Chamo a vossa atenção para o último trabalho de Miguel Buzaglo, que poderá ser visto até meados de Dezembro. Num espaço, amplamente dominado pelo branco, põe-se em cena o eloquente diálogo do verso – La pierre n’entend son coeur battre que dans la pluie, (“A pedra não ouve o seu coração bater senão com a chuva”) – do poeta Malcolm de Chazal (1902-1981), com a divindade que se projecta numa pedra metamorfoseada, no caso, um basalto que terá penetrado num calcário fossilífero, englobando-o em si.
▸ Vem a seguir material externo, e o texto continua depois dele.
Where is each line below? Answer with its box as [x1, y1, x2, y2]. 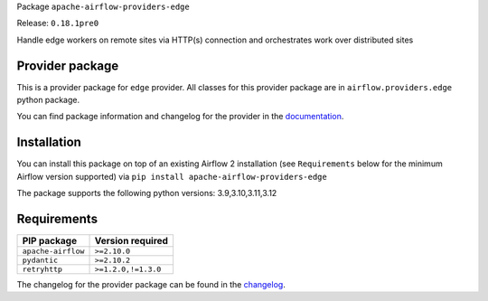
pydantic [22, 256, 59, 266]
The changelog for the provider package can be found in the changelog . [16, 279, 286, 290]
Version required [94, 235, 169, 248]
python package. [16, 95, 80, 106]
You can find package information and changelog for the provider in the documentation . [16, 111, 344, 122]
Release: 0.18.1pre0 [16, 18, 99, 29]
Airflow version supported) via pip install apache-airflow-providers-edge [16, 171, 327, 182]
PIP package [22, 235, 77, 248]
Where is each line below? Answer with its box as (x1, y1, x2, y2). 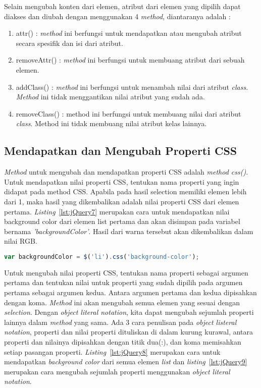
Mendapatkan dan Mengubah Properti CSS (4, 143, 237, 158)
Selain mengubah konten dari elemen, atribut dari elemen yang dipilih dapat (4, 1, 241, 11)
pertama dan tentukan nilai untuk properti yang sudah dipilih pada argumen (4, 277, 243, 288)
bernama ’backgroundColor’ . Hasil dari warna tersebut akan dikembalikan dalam (4, 226, 253, 236)
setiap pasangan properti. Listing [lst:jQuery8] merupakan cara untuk (4, 346, 221, 357)
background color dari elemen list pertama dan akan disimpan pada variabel (4, 216, 240, 227)
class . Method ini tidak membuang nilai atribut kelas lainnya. (16, 118, 207, 129)
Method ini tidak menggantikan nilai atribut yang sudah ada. (16, 91, 205, 102)
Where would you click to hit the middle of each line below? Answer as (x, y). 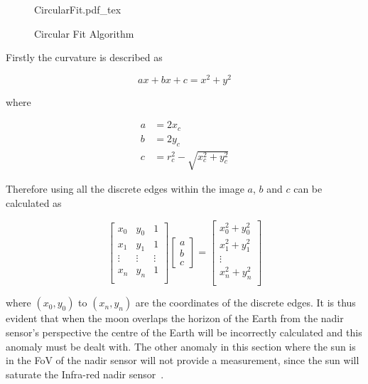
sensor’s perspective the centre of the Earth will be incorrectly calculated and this (184, 332)
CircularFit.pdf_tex (78, 9)
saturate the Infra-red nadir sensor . (85, 374)
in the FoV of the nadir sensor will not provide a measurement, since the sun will (183, 360)
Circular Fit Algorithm (84, 33)
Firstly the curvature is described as (84, 57)
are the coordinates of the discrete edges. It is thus (245, 303)
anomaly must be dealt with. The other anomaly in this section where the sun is (181, 346)
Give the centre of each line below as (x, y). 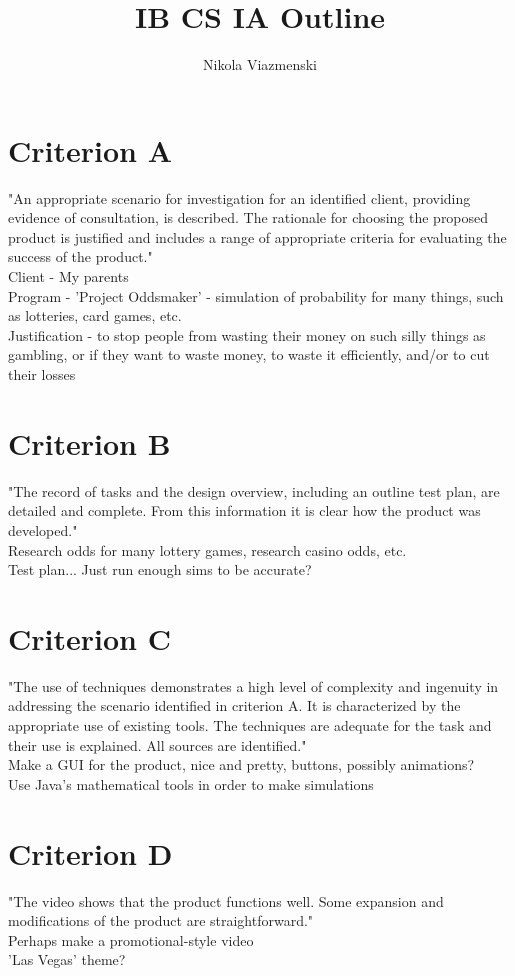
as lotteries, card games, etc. (95, 315)
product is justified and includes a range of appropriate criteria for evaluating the (257, 236)
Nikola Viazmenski (259, 64)
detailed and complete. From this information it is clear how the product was (244, 510)
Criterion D (90, 852)
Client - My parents (68, 276)
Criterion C (89, 637)
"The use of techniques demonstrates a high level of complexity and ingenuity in (253, 685)
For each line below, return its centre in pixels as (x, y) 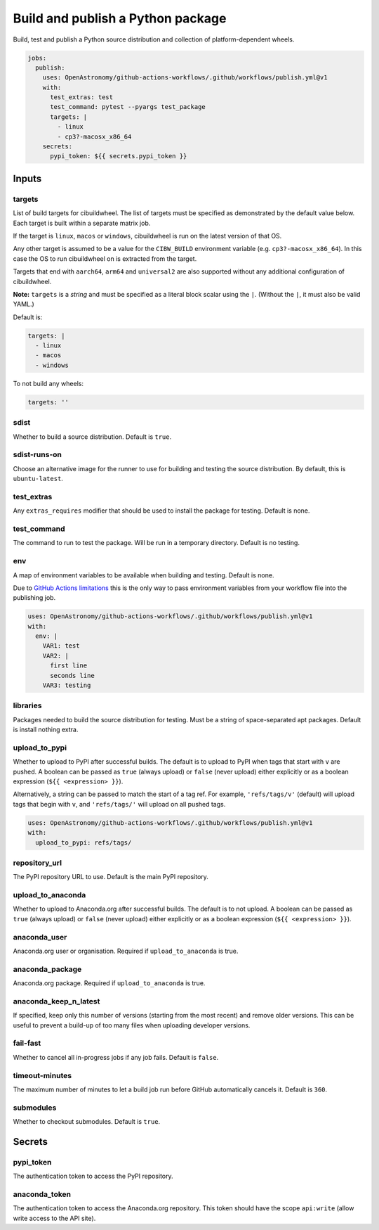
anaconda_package (47, 969)
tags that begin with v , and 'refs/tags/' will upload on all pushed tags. (119, 804)
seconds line (72, 675)
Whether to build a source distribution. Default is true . (92, 437)
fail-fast (27, 1043)
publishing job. (34, 598)
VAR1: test (61, 646)
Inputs (27, 178)
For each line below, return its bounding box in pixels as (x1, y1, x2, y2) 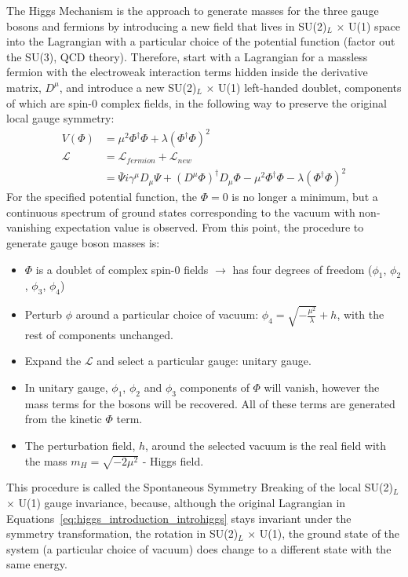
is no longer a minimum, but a (231, 188, 378, 205)
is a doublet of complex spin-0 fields (35, 261, 209, 277)
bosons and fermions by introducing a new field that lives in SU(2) (6, 17, 327, 34)
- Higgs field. (142, 452, 204, 469)
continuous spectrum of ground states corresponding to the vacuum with (6, 203, 355, 220)
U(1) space (348, 17, 400, 34)
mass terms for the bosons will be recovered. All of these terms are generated (24, 395, 395, 411)
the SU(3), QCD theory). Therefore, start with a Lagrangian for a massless (6, 48, 368, 64)
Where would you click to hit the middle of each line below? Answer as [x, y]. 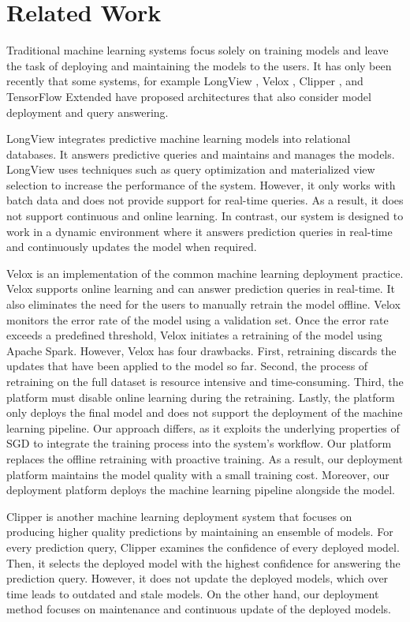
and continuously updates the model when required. [132, 247]
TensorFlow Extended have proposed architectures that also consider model [189, 96]
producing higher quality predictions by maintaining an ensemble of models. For [200, 532]
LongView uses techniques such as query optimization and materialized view [191, 169]
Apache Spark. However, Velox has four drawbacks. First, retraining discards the [201, 350]
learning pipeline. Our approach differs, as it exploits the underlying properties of [203, 427]
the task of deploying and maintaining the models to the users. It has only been [199, 65]
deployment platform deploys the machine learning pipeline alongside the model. [201, 490]
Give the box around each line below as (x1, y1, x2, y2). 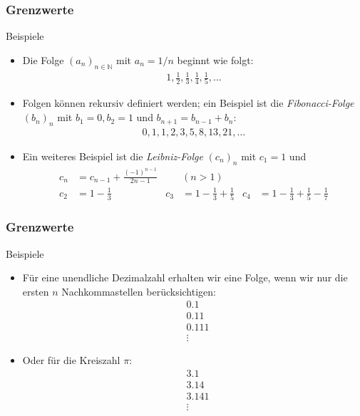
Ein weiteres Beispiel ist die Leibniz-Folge (22, 148, 203, 163)
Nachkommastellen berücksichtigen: (61, 284, 216, 298)
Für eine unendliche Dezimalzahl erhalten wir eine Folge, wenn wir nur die (22, 270, 348, 285)
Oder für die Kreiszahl (22, 353, 120, 368)
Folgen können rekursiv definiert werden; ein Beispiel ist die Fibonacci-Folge (22, 95, 354, 110)
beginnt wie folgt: (177, 52, 254, 67)
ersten (22, 284, 49, 298)
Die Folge (22, 52, 64, 67)
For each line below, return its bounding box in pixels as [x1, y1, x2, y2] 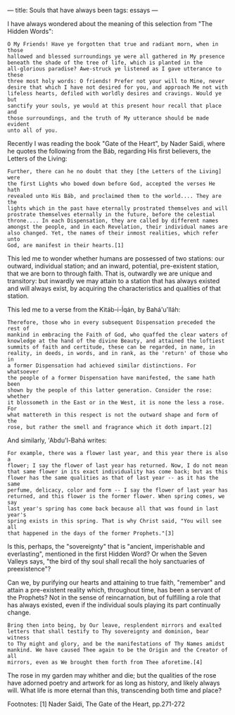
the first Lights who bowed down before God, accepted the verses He [7, 180, 216, 187]
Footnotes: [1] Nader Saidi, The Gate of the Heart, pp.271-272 [7, 700, 185, 708]
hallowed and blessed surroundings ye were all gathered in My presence [7, 53, 225, 60]
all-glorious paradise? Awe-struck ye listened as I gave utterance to [7, 66, 222, 73]
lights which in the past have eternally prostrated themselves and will [7, 205, 229, 212]
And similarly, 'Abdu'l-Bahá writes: [7, 436, 107, 444]
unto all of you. [7, 127, 58, 134]
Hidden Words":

Junto a esta poderosa imagem que ostenta um significativo claro-escuro, fruto do trabalho paciente do tempo que define uma “frase silenciosa” a desvendar, deixa Miguel Buzaglo registadas as suas palavras, reveladoras do seu envolvimento poético com o diálogo por ele encenado: Só oiço o meu coração bater quando chove.

Realço ainda uma outra ideia concretizada por Miguel Buzaglo, num pequeno espaço que curiosamente criou, junto ao canteiro defronte da sua montra de exposições. Nesse pequeno espaço, pôs a funcionar uma mini-biblioteca, apelando indirectamente à participação e à dinamização de leitores interessados, residentes ou visitantes do bairro. É gratificantemente visível o movimento e a renovação constante de livros, nesse vaivém em que se deixa e se leva. E a seu tempo, é ainda possível tirar, do lugar onde são postos, um ou dois limões e trazê-los para casa, juntamente com o livro escolhido.

Termino com uma experiência que o meu ex-aluno me revelou: “Sabe… há uns anos estava a voar sozinho (parapente) na zona da Serra da Estrela e de repente veio acompanhar-me uma grande ave de rapina, foi... um Momento da Vida.”